Matching subscriptions: foundations-bugs
https://bugs.launchpad.net/bugs/2083008
Title:
Enabling HW offloading to Mellanox cards causing packets storm and
switch overloading
Status in Netplan:
In Progress
Status in netplan.io package in Ubuntu:
New
Status in netplan.io source package in Jammy:
New
Bug description:
Ubuntu 22.04.5 HWE Kernel 6.8.0-45-generic
Mellanox ConnectX-6 Dx
Firmware: 22.41.1000 and 22.39.1002
In Openstack environment I want to activate OVN HW Offloading feature.
To do it OVN charm creates netplan file which is supposed to be
activated during the system restart, this configuration should also
ensure bonding and VF LAG using Mellanox card:
sudo cat /etc/netplan/150-charm-ovn.yaml
###############################################################################
# [ WARNING ]
# Configuration file maintained by Juju.
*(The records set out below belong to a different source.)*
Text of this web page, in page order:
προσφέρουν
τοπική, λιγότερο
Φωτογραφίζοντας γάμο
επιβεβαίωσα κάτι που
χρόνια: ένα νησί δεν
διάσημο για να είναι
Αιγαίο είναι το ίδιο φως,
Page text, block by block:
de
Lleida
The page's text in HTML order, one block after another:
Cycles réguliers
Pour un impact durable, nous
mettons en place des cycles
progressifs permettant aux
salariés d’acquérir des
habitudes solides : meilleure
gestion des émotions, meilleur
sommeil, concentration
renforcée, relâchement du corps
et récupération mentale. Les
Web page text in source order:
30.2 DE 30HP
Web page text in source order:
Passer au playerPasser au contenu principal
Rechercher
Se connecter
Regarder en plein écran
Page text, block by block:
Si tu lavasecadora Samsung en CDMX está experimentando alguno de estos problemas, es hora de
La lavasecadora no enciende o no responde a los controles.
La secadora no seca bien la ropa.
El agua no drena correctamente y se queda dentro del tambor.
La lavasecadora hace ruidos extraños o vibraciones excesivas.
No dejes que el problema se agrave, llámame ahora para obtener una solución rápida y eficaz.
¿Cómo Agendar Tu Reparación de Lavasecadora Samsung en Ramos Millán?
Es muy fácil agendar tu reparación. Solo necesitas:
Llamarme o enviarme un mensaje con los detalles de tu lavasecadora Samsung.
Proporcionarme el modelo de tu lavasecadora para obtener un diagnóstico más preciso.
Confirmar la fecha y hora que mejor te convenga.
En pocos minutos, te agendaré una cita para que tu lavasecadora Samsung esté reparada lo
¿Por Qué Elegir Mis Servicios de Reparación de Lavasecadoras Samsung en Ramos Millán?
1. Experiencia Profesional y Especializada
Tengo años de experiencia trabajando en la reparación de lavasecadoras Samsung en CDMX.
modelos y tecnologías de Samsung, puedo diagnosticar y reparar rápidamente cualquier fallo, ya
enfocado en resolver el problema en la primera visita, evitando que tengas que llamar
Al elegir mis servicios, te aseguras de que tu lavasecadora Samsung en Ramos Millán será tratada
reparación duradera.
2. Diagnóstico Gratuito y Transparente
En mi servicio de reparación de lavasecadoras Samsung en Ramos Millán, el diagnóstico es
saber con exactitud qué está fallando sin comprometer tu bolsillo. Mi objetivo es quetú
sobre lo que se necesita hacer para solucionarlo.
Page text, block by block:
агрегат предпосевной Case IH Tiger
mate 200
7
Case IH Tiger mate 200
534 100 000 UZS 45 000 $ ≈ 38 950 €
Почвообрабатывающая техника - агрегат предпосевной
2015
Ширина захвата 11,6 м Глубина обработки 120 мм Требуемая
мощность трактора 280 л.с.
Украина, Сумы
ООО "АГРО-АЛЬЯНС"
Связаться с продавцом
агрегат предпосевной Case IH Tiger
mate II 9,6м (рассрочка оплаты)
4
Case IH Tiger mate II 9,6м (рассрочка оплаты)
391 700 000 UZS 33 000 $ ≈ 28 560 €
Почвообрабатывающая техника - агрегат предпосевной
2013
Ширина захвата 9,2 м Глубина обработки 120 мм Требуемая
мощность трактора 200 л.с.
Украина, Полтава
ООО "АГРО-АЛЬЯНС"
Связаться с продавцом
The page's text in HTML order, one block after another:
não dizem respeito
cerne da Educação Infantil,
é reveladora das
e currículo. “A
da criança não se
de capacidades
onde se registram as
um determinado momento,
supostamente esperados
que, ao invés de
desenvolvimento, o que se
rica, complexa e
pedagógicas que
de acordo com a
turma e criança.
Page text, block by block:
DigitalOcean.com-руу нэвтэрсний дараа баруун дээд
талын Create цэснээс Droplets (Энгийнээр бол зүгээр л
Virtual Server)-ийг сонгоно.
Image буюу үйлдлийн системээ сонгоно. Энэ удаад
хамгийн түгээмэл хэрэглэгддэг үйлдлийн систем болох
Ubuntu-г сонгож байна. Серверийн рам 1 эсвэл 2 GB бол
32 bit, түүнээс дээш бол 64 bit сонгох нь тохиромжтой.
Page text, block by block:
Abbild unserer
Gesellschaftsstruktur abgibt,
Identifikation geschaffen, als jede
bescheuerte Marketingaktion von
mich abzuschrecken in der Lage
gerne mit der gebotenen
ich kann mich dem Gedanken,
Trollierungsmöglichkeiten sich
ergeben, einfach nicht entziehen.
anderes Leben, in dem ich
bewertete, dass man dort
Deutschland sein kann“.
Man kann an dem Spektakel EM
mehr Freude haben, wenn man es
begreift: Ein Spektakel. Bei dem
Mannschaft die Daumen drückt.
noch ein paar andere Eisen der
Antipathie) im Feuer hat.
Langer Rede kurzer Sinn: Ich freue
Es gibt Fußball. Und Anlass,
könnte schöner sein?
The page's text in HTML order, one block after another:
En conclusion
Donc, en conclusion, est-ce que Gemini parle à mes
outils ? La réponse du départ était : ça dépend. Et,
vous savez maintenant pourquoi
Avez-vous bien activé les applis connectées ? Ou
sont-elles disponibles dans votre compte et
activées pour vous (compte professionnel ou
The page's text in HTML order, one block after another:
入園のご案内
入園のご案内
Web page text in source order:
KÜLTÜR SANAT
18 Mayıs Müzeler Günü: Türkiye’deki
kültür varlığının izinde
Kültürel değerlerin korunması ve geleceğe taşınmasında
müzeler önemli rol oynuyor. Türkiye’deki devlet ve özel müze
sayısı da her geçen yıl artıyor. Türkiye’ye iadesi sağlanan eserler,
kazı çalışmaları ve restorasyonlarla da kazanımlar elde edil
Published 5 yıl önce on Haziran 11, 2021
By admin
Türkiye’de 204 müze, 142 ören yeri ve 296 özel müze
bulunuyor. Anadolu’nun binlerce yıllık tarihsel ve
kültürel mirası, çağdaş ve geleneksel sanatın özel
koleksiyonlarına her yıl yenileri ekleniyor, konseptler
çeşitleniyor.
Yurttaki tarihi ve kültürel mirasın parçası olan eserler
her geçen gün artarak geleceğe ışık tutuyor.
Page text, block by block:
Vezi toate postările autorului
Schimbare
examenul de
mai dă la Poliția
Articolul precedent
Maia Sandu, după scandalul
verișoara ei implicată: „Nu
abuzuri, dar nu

Local changes may be overwritten.
# Config managed by ovn-chassis charm
###############################################################################
network:
version: 2
ethernets:
ens4f0np0:
virtual-function-count: 16
embedded-switch-mode: switchdev
delay-virtual-functions-rebind: true
ens4f1np1:
virtual-function-count: 16
embedded-switch-mode: switchdev
delay-virtual-functions-rebind: true
After that restart I see severe network performance degradation,
packet loss, bond lacp break.
When I check the configuration I see all VFs created but when I check
Mellanox ports usually 1 port is in switchdev mode while other in
Legacy mode. After the restart both ports remain in Legacy mode:
First restart:
ubuntu at ps7-r1-n3:~$ sudo dmesg | grep E-Switch
[ 29.130352] mlx5_core 0000:a1:00.0: E-Switch: Total vports 66, per vport: max uc(128) max mc(2048)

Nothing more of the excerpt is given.